The annual Images art show and sale will take place from 3-9 p.m. Nov. 25 and 9:30 a.m.-5 p.m. Nov. 26 at Rotacrest Hall, where eight artists will show their work.
Images is pleased to have Carol Schloss as this year’s guest artist. Schloss is a well known Creston artist who is a professional illustrator and fine artist.
“As a signature member of the Pastel Society of America, I am allowed to sign my name with these letters following (PSA), in art-related matters,” she said. “There are not many signature members worldwide, so it adds value to the work.” And interest!
“Lately I’ve been thinking about edges,” she continued. “I live on land bordering a woods, adjoining a wetlands, at the end of Kootenay Lake, at the southern edge of the province, an inland rainforest (unusual in itself), and on the border of two countries. These are such interesting places to live in and paint because they are areas of change, of transition. Step left and you’re one place, turn right and you’re somewhere very different. Edges can be scary places, but if you embrace the mystery, they can be quite exciting.
“In art, edges are the boundaries that define objects but can also be quite vague and ephemeral. It’s that fine line you walk that can make beautiful drawings (or terrible disasters!). The colors of edges I find especially fascinating as light moves around a form, changing color, picking up reflections, then disappearing into space. Those intangible qualities of the everyday things I draw are most interesting.”
Elaine Lester: “This year I have been focusing on drawing and using sketchbook references in my paintings. This summer I went to Red Deer College and took ‘A Week With The Model’, which was fantastic.”
Gunda Stewart continues exploring the potential of her recently built wood-fired kiln. New glazes are being developed, resulting in rich colours and varied surfaces. A new line of serving dishes has emerged from a search for pieces that will withstand the fierce heat at the front of the kiln. The full range of new glazes will be on display at this year’s Images art show.

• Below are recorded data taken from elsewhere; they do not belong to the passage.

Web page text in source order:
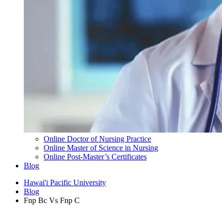
Online Doctor of Nursing Practice
Online Master of Science in Nursing
Online Post-Master’s Certificates
Blog
Hawai'i Pacific University
Blog
Fnp Bc Vs Fnp C
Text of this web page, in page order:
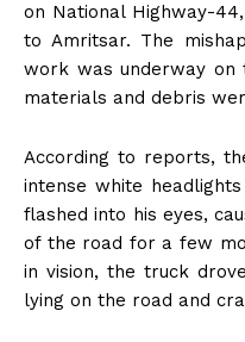
on National Highway-
to Amritsar. The
work was underway on
materials and debris
According to reports,
intense white
flashed into his eyes,
of the road for a few
in vision, the truck
lying on the road and
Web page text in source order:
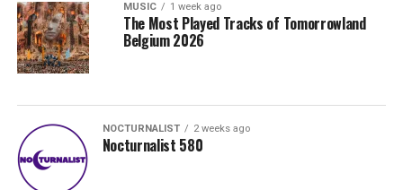
MUSIC 1 week ago
The Most Played Tracks of Tomorrowland
Belgium 2026
NOCTURNALIST 2 weeks ago
Nocturnalist 580
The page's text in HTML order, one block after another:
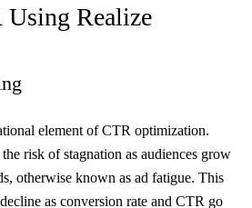
Realize
element of CTR optimization.
risk of stagnation as audiences grow
otherwise known as ad fatigue. This
as conversion rate and CTR go
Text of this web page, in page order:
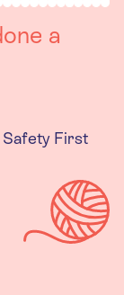
were
to us
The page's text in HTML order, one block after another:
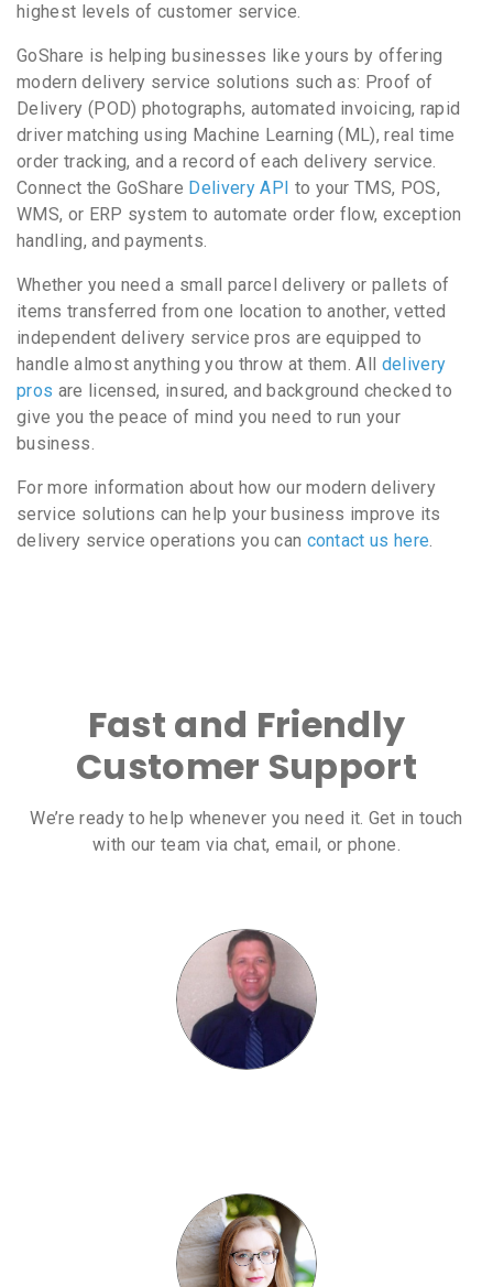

Andy Alfoldy continues to find inspiration in the nuances of his environment and delight in the humour that comes often when least expected. The expression of these things in the medium of paint is the challenge.
Ute Bachinski: “I paint with watercolours because it offers tremendous control — it lets me do very detailed, ‘realistic’ work. And that’s fine. But then I get fed up with the control and all, and reach for the pastels. I can’t get too fussy-assed with them. And that feels really good. But that isn’t enough either. In order to satisfy my need for bold design and a certain simplicity, I turn to fabric — beautiful, touchable velvet, batik, silk and all the rest. That feels good. So it isn’t that I can’t make up my mind, I need the variety (but not all at once).”
Karen Arrowsmith has been painting from images from her trip across Canada. She is trying to give a feeling of the places she has been and pushing herself by using a pallet with new colors. She has been teaching throughout the Kootenays and Southern Alberta and feels that she has learned a great deal from her students and that teaching helps her grow as an artist.
Elaine Alfoldy: “From drawing sessions with fellow artists I have created mixed medium paintings this year. I keep my scissors busy cutting shapes from paper to use as ‘resists’ in semi-abstract floral watercolours. In some of my My Farm Lady watercolours, I have her busy inside the house as well as on the farm because she leads a balanced life!”
Living in the Creston Valley continues to influence Eileen Hirota’s paintings — flowers, animals, textures and vibrant colours. There have been more paintings of people in various configurations emerging this year. At the Hirota Gallery, follow-up classes on Saturday/Sunday afternoons continued last winter with the focus on skill development along with trusting one’s intuitive senses. Through the local college, in mid-July, the “Exploring Mixed Media” three-day painting course again was an exciting experience with a creative group of “exploring” artists.
Eileen Gidman’s watercolour brushes have been idle since winter but that is not because she hasn’t been creating art. Rather she has immersed herself in painting with dyes onto cotton fabric. Gidman will be away for this one Images show but you can follow the direction of her work at eileengidman.blogspot.com.